Two rules keep this safe: an unmapped category raises rather than guessing a destination, and the checksum is computed from the actual file bytes so the validated artifact and the transmitted artifact are provably identical. The controlled vocabulary behind CATEGORY_TO_MODULE should be governed centrally — see Regulatory Data Dictionary Construction for how to maintain that mapping table, and Regulatory Taxonomy Standardization for keeping categories consistent across global sites.

Versioning and schema evolution

Trials run for years; your schema will change underneath them. Govern it like an API:

  • Apply semantic versioning to the schema itself, not just to documents.
  • Make the target eCTD version and region a configuration input, never a literal in code.
  • Add new fields as optional with defaults; promote to required only in a major version.
  • Emit a deprecation finding (not a hard failure) when legacy fields appear, so historical sequences still validate.
  • Pin the JSON Schema dialect (here, 2020-12) and check it with check_schema in CI.
  • Keep extra="forbid" so additive drift is caught immediately.

This discipline lets a five-year-old sequence and a brand-new one validate against compatible contracts without forking the codebase.

Where this fits in the pipeline

Schema design is the front of a larger automation chain. Validated submissions still need to reach a regulator, and gateways have outages — design your routing to degrade gracefully, as covered in Fallback Routing for Portal Outages. And because submissions carry regulated content, every transformation must respect the data-protection model in Security Boundaries for Clinical Data. When you are ready to implement the schema end to end with worked examples, continue to the child long-tail: Building FDA eCTD-compliant JSON schemas for clinical trials.

FAQ

What is the difference between CTD and eCTD?

The CTD is the content and organization standard — the agreed five-module structure for a regulatory dossier defined by ICH. The eCTD is the electronic format used to assemble, transmit, and lifecycle-manage that content with a regulator. You design your schema against the CTD module structure, then render and submit it in eCTD format.

Why is Module 1 modeled separately from Modules 2 through 5?

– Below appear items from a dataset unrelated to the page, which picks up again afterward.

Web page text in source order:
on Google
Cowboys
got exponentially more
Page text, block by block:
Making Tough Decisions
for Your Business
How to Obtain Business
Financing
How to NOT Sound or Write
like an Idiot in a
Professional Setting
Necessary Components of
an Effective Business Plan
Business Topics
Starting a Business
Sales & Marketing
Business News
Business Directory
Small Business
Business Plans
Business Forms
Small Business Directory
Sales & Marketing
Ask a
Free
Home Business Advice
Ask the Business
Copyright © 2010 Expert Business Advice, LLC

Because Modules 2–5 are harmonized across ICH regions, while Module 1 is region-specific: each regulator defines its own administrative and product-information requirements. Modeling Module 1 as a discriminated variant keyed on jurisdiction lets a single core schema serve multiple regions, with only the regional envelope swapped per target.

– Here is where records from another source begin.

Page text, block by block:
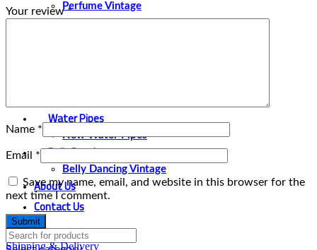
Perfume Vintage
Papyrus
Water Pipes
New Water Pipes
Belly Dancing
Belly Dancing Vintage
About Us
Contact Us
Your review*
Name *
Email *
Save my name, email, and website in this browser for the
next time I comment.
Shipping & Delivery

Should I hard-code the eCTD version in my schema?

No. Required eCTD versions and specifications differ by region and application type and change over time. Treat the target version and region as configuration so a single codebase can produce compliant output for different regulators and different submission types without code changes.

How does this support 21 CFR Part 11 and data integrity?

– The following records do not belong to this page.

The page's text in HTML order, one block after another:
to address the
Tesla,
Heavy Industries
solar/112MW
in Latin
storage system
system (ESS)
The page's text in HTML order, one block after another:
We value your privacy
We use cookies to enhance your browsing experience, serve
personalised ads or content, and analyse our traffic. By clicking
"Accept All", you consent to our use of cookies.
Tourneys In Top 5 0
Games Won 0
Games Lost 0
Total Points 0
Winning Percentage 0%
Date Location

A closed schema (extra="forbid"), timezone-aware timestamps, file-derived SHA-256 checksums, and a single governed mapping table support ALCOA+ principles — attributable, legible, contemporaneous, original, accurate, complete, and consistent records — and give you the provenance and completeness controls that Part 11 and EU GMP Annex 11 expect. The schema is the foundation; audit trails and e-signatures are layered on top in the routing and submission stages.